Our Engineering teams at Kelley Blue Book use the latest technologies to build solutions that transform the way people research, buy and sell cars. We are constantly looking for ways to improve what we offer and are energized about building a platform that is revolutionizing the industry. We are currently seeking ambitious engineers who are comfortable working with many different teams in a fast-paced environment and have the passion and skills to take our product offering to the next level.

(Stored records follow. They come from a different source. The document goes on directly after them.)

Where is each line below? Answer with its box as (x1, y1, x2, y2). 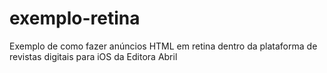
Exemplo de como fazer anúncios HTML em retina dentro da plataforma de (9, 40, 318, 52)
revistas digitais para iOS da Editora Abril (9, 50, 178, 62)
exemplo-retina (9, 7, 141, 30)

Our Production Engineering team is obsessed with speed and availability, passionate about automation, and devoted to building meaningful relationships with our software engineers to help evolve and scale our platforms. As a Site Reliability Engineer, you will work as a member of an engineering team focused on building and running large-scale, distributed, fault-tolerant systems in the cloud. You will collaborate with some very smart people, focusing on performance and reliability, while increasing the development velocity of our software engineering teams. The ideal candidate for this position would be someone with deep understanding of systems architecture, tempered with knowledge of how applications interact with systems at scale. They will be comfortable working in AWS with the investigation into how the software performs, network traffic flows and service daemons interact with one another.
If you love to figure out how all the pieces are put together in a complex environment, have a passion for innovating in the newest technologies, and enjoy building solutions to manage applications, we want to talk to you.
What You Get To Do:
* Work with product managers and software engineers to increase the scalability, reliability, and performance of our systems
* Think at scale... big scale... with a focus on ensuring stability and maximizing the performance of services you own
* Take advantage of cloud computing capabilities using Amazon Web Services (AWS)
* Participate in service capacity planning and demand forecasting, software performance analysis and system tuning
* Write automation code for provisioning and operating infrastructure at large scale
* Partner with software engineering teams to make sure their applications fit nicely within the infrastructure and scalability/reliability is designed and implemented from the grounds up
* Roll up your sleeves to troubleshoot problems across the entire stack: hardware, network, datastores, and application - and build automation to prevent problem reoccurrence
* Identifying underlying root causes and provide recommendations or solutions for long term permanent fixes to critical production issues
* Take ownership and strive to do work you're proud of. You believe in spreading (and acquiring) knowledge through mentorship and collaboration
* Develop effective documentation, tooling, and alerts to both identify and address reliability risks.
* Participate in on-call rotation with other members of the Site Reliability Engineering team.
* Advanced proficiency with at least one scripting or programming language (we care that you know how to write code, not what language it is)
* Solid Windows and Linux experience
* Using distributed version control system experience (Git preferred) to check-in code, branching, merging, pull request, code review, etc.
* Hands-on experience building infrastructure and supporting applications in AWS using services such as Elastic Beanstalk, Lambda, EC2, ECS, S3, SNS, Aurora, RDS, DynamoDB, Route53
* Familiarity with configuration management and infrastructure as code (IaaC) tools such as Ansible, Terraform or Cloudformation
* Knowledge of CI/CD best practices and tools such as AWS CodeBuild, Jenkins and Team City
* Experience designing and delivering secure, high performance and highly-available cloud services
* Experience working with partners to define and track SLIs, SLOs and SLAs using metrics and monitoring to ensure the objectives are met or exceeded
* Strong understanding of networking and DNS
* Experience working with container technologies such as Docker
We'd Love to See:
* Someone who sees technology as a hobby and not work, you enjoy taking things apart and then putting them back together to improve them
* Experience working in an agile iterative developer-empowered environment where software delivery teams deploy and monitor their applications throughout the application lifecycle
* Experience with monitoring, analysis, and alerting tools like New Relic, Splunk and Dynatrace
* Understand and practice cost containment and Game Day activities
* Caching layer technologies (Elasticache / Memcached, Redis) and CDN services such as Akamai or CloudFront
* Database operations at scale (MySQL, MongoDB, Dynamo, Postgres)
* You thrive on technical challenges and take pride in solving them
* Deliver insightful recommendations in a concise, and persuasive manner
* Strong interpersonal and communication skills with a focus on customer service
* Bachelor's or Master's Degree in Computer Science or related field, or equivalent experience.